Restate word for word only the lines running from the one with "Make Money Online" to the end of the data, both ends included. Omit any pictures.

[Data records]
- - -

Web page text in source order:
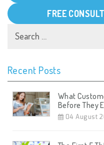
FREE
Recent Posts
What
Before They
04 August
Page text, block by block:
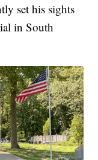
set his sights
in South
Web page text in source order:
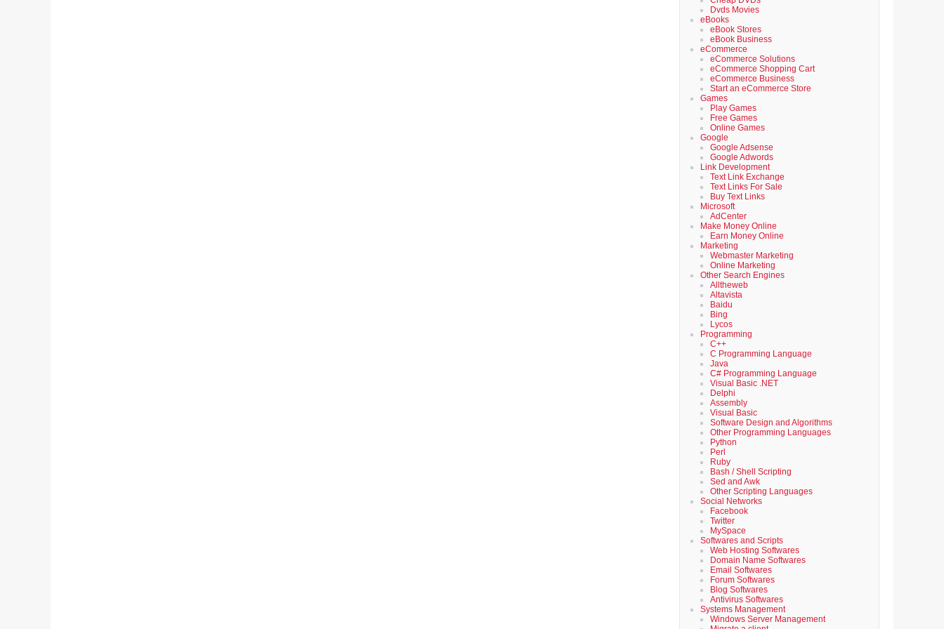
Dvds Movies
eBooks
eBook Stores
eBook Business
eCommerce
eCommerce Solutions
eCommerce Shopping Cart
eCommerce Business
Start an eCommerce Store
Games
Play Games
Free Games
Online Games
Google
Google Adsense
Google Adwords
Link Development
Text Link Exchange
Text Links For Sale
Buy Text Links
Microsoft
AdCenter
Make Money Online
Earn Money Online
Marketing
Webmaster Marketing
Online Marketing
Other Search Engines
Alltheweb
Altavista
Baidu
Bing
Lycos
Programming
C++
C Programming Language
Java
C# Programming Language
Visual Basic .NET
Delphi
Assembly
Visual Basic
Software Design and Algorithms
Other Programming Languages
Python
Perl
Ruby
Bash / Shell Scripting
Sed and Awk
Other Scripting Languages
Social Networks
Facebook
Twitter
MySpace
Softwares and Scripts
Web Hosting Softwares
Domain Name Softwares
Email Softwares
Forum Softwares
Blog Softwares
Antivirus Softwares
Systems Management
Windows Server Management
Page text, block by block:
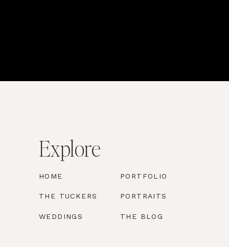
THE TUCKERS
WEDDINGS
PORTFOLIO
THE BLOG
HOME
Explore
PORTRAITS
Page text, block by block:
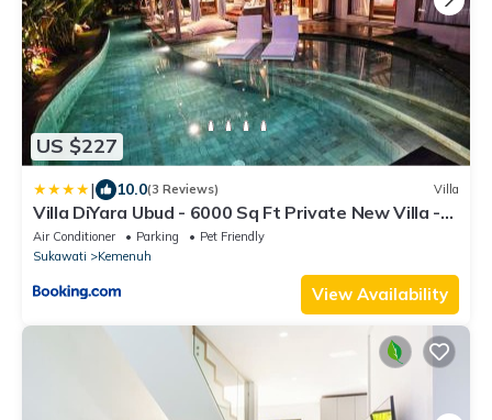
US $227
| 10.0(3 Reviews) Villa
Villa DiYara Ubud - 6000 Sq Ft Private New Villa -
Big pool and Spacious garden
Air Conditioner Parking
Pet Friendly
Sukawati
Kemenuh
View Availability
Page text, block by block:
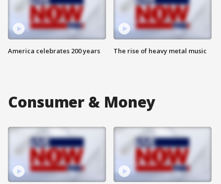
America celebrates 200 years The rise of heavy metal music
Consumer & Money
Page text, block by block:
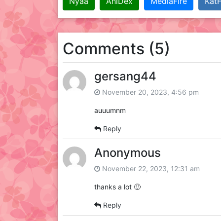
Comments (5)
gersang44
November 20, 2023, 4:56 pm
auuumnm
Reply
Anonymous
November 22, 2023, 12:31 am
thanks a lot 🙂
Reply

- - -

Task response.
Make Money Online
Earn Money Online
Marketing
Webmaster Marketing
Online Marketing
Other Search Engines
Alltheweb
Altavista
Baidu
Bing
Lycos
Programming
C++
C Programming Language
Java
C# Programming Language
Visual Basic .NET
Delphi
Assembly
Visual Basic
Software Design and Algorithms
Other Programming Languages
Python
Perl
Ruby
Bash / Shell Scripting
Sed and Awk
Other Scripting Languages
Social Networks
Facebook
Twitter
MySpace
Softwares and Scripts
Web Hosting Softwares
Domain Name Softwares
Email Softwares
Forum Softwares
Blog Softwares
Antivirus Softwares
Systems Management
Windows Server Management
Page text, block by block:
THE TUCKERS
WEDDINGS
PORTFOLIO
THE BLOG
HOME
Explore
PORTRAITS
Page text, block by block:
US $227
| 10.0(3 Reviews) Villa
Villa DiYara Ubud - 6000 Sq Ft Private New Villa -
Big pool and Spacious garden
Air Conditioner Parking
Pet Friendly
Sukawati
Kemenuh
View Availability
Page text, block by block:
America celebrates 200 years The rise of heavy metal music
Consumer & Money
Page text, block by block:
Comments (5)
gersang44
November 20, 2023, 4:56 pm
auuumnm
Reply
Anonymous
November 22, 2023, 12:31 am
thanks a lot 🙂
Reply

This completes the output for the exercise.